Higher temps are strongly correlated with more rides (.87), while increased snow on the ground is negatively correlated with rides (-.76). Precipitation, rain or snow, seems less of a predictor. Day of the year is not strongly correlated with rides however the relationship we saw in the visualization was not linear so this would make sense.
While the causation is not clear (i.e., Is it higher temperature or the fact it is the summer months that drive additional ridership along the pathway?) the pattern with respect to rides is.
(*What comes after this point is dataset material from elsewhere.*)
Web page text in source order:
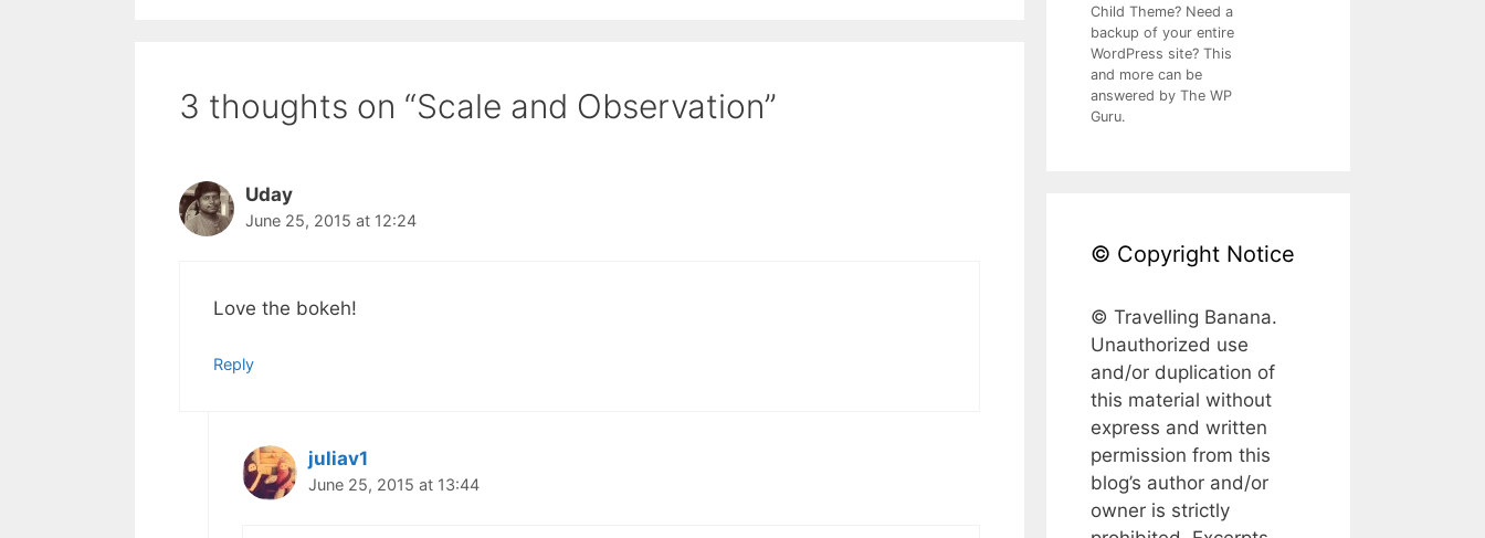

Using the insights gained from this exploratory analysis, we will make a Machine Learning model that will focus on using Temperature, Snow on Ground and Day of year as key features to predict number of rides.
*MACHINE LEARNING MODEL*
For this ML model building exercise, I used the functionality provided in the caret package to leverage a number of different machine learning algorithms. The first step in the ML model building is to partition the COBY dataset into training and test sets. Then I established a training control protocol using 10-fold cross-validation and establishing training grids for tuning for those algorithms that included tuning parameters. The machine learning algorithms I examined included, K Nearest Neighbours (KNN), randomForest (rf), a Naive Bayesian linear algorithm (bayes_glm), linear regression (lm), and two regression tree algorithms (rpart and rpart2). For the first round of trials, I used three features: "MaxTemp", "day_of_year", and "SnowonGrndcm."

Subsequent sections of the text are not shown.